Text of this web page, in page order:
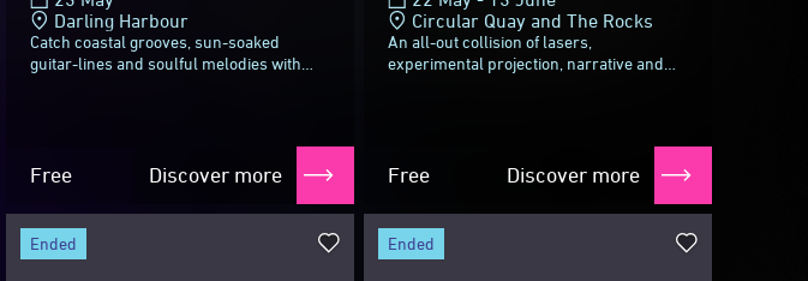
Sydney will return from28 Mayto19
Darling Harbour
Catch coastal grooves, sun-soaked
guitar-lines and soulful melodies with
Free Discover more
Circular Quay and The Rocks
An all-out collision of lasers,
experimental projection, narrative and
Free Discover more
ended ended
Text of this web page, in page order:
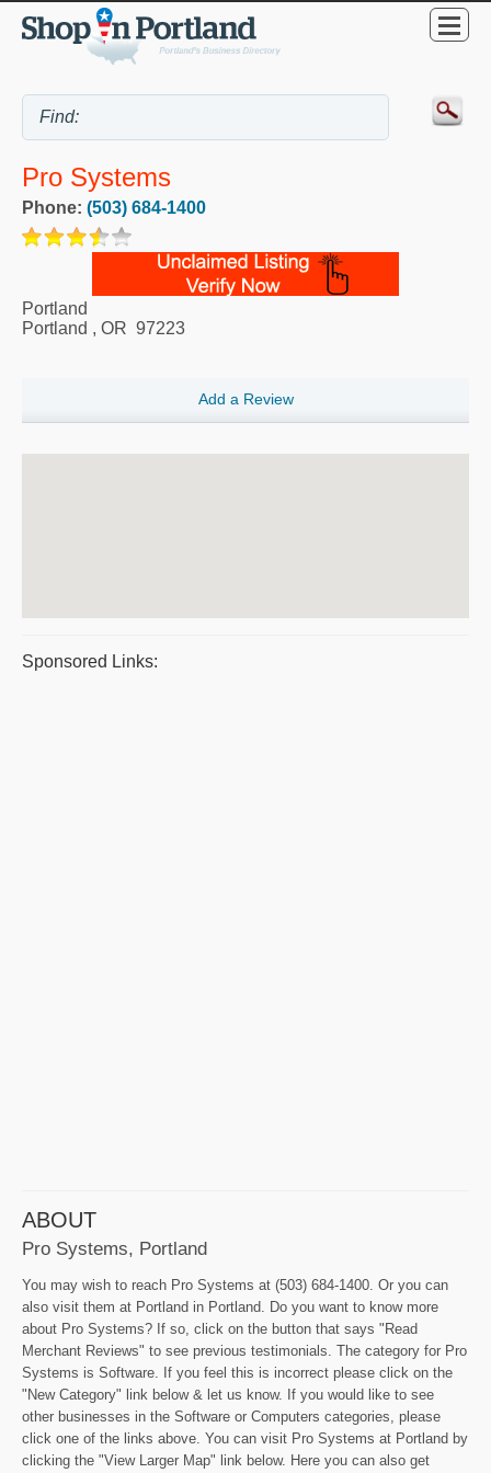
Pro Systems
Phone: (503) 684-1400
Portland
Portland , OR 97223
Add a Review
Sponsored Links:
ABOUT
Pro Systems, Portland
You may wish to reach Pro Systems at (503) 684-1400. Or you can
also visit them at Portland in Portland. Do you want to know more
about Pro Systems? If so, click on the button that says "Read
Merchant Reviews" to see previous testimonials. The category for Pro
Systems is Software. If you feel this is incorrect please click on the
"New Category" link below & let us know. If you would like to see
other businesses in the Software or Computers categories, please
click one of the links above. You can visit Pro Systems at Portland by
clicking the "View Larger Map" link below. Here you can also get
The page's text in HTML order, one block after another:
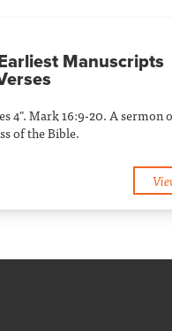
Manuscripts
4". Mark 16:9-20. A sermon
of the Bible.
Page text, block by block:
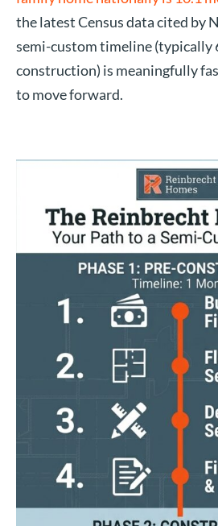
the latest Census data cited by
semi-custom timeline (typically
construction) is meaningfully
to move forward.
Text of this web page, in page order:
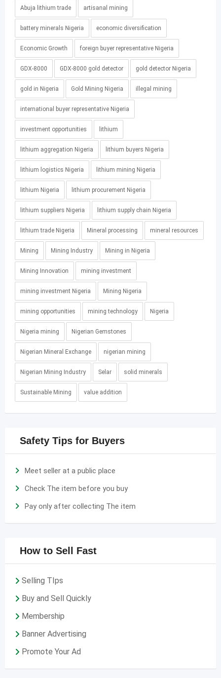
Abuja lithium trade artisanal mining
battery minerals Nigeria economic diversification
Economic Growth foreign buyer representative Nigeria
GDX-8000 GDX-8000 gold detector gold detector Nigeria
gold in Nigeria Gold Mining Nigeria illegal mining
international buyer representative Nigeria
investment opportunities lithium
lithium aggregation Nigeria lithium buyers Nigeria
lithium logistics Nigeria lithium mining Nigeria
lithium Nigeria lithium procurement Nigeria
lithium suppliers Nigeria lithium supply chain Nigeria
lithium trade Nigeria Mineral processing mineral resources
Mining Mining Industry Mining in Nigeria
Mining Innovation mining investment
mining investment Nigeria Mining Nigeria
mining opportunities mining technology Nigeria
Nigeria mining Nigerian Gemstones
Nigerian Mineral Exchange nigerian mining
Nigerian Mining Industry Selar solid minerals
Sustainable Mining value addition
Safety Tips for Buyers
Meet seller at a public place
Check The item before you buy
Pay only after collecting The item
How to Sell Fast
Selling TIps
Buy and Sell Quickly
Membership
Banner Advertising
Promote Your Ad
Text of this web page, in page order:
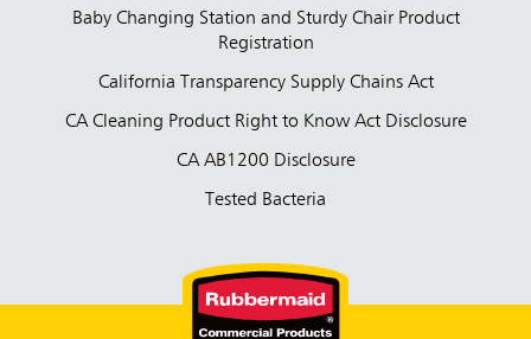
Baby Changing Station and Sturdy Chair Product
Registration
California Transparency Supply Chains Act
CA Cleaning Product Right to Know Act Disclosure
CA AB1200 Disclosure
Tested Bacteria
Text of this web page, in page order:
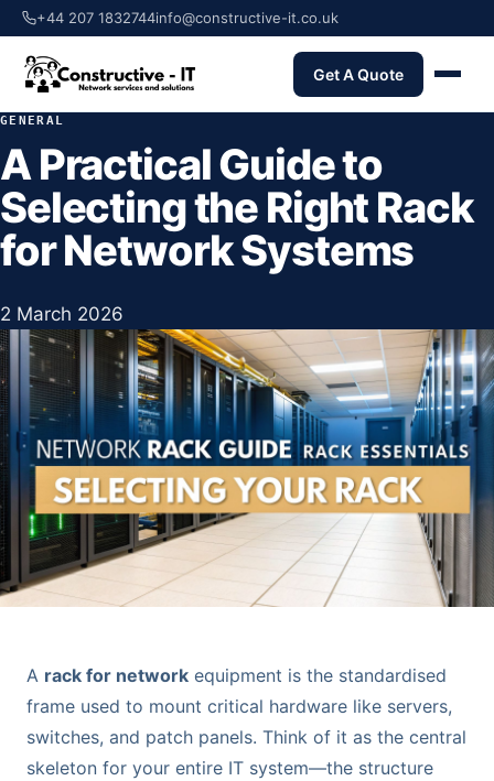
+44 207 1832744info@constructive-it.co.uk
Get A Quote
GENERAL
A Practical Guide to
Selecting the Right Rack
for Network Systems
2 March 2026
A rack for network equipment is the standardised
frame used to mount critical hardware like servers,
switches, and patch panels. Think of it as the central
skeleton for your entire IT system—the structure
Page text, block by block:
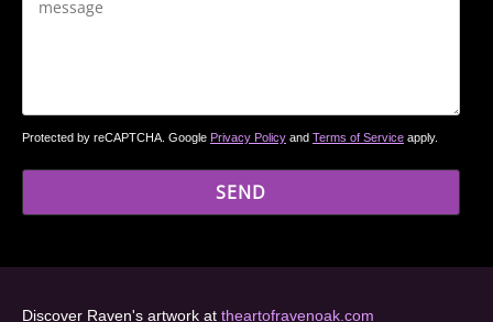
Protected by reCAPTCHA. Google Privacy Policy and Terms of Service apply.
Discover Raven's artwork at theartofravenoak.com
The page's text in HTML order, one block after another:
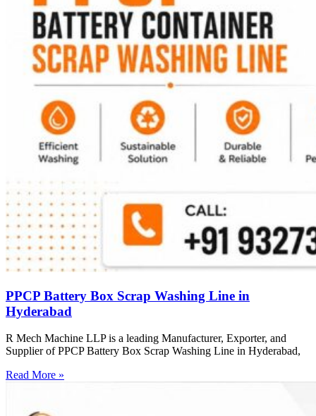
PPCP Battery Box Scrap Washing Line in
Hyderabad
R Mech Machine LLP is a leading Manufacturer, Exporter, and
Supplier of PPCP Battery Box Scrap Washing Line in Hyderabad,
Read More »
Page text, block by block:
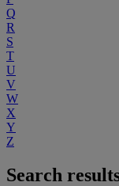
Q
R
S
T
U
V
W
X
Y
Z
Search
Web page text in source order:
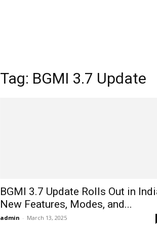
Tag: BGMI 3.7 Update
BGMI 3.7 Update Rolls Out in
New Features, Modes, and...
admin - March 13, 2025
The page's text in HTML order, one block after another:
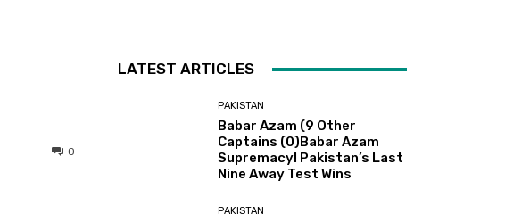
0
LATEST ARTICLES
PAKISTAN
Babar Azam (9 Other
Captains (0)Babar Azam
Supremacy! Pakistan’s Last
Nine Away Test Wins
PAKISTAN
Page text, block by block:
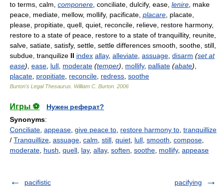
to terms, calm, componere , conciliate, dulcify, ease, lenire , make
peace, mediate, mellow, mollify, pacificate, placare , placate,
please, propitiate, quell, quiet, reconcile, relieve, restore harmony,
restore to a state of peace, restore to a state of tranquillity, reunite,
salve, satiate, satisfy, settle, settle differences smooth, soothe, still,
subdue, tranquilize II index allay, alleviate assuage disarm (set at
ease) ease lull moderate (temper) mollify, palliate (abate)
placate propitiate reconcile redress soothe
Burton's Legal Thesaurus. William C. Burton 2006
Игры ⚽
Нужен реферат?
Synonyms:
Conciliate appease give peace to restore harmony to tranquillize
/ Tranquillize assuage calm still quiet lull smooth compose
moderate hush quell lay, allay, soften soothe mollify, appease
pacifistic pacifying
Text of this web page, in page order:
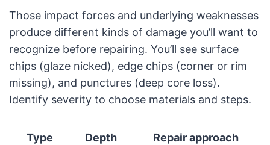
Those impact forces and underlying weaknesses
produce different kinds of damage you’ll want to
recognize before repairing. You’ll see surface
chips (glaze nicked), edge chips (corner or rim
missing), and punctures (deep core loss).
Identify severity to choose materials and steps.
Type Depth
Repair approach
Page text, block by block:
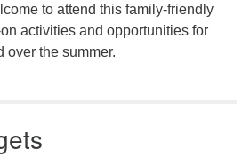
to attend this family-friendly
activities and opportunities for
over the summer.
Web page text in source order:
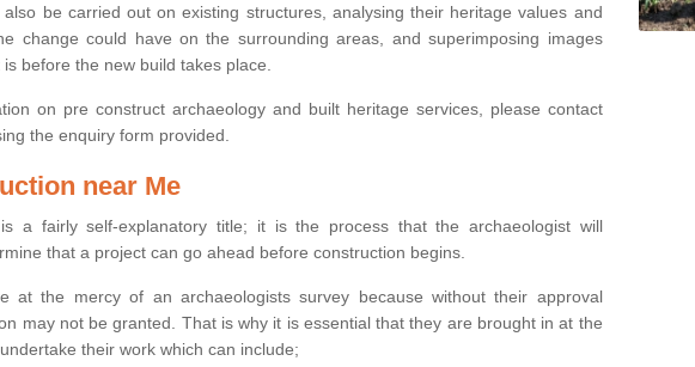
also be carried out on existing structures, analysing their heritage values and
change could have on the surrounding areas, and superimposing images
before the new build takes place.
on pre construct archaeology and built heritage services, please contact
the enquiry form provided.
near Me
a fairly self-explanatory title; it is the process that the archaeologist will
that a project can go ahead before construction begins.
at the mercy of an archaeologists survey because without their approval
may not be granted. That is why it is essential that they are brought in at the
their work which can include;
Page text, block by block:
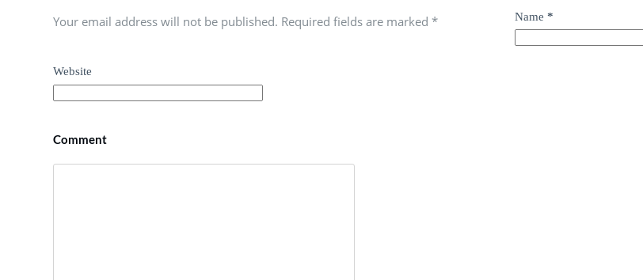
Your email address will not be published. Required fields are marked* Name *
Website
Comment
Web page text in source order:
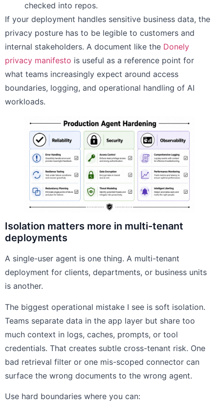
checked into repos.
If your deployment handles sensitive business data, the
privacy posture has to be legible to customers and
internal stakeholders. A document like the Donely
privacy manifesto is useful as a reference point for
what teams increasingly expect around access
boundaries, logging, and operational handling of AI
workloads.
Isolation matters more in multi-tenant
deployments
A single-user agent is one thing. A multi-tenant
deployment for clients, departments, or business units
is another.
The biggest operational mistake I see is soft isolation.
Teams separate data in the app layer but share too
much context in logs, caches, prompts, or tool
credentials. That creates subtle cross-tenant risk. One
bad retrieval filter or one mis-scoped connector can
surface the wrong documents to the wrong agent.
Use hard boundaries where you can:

• **YOUR OBJECTIVE**
Your answer must consist of every line in the listing that contains "Update".

• **YOUR SOLUTION**
Tag: BGMI 3.7 Update
BGMI 3.7 Update Rolls Out in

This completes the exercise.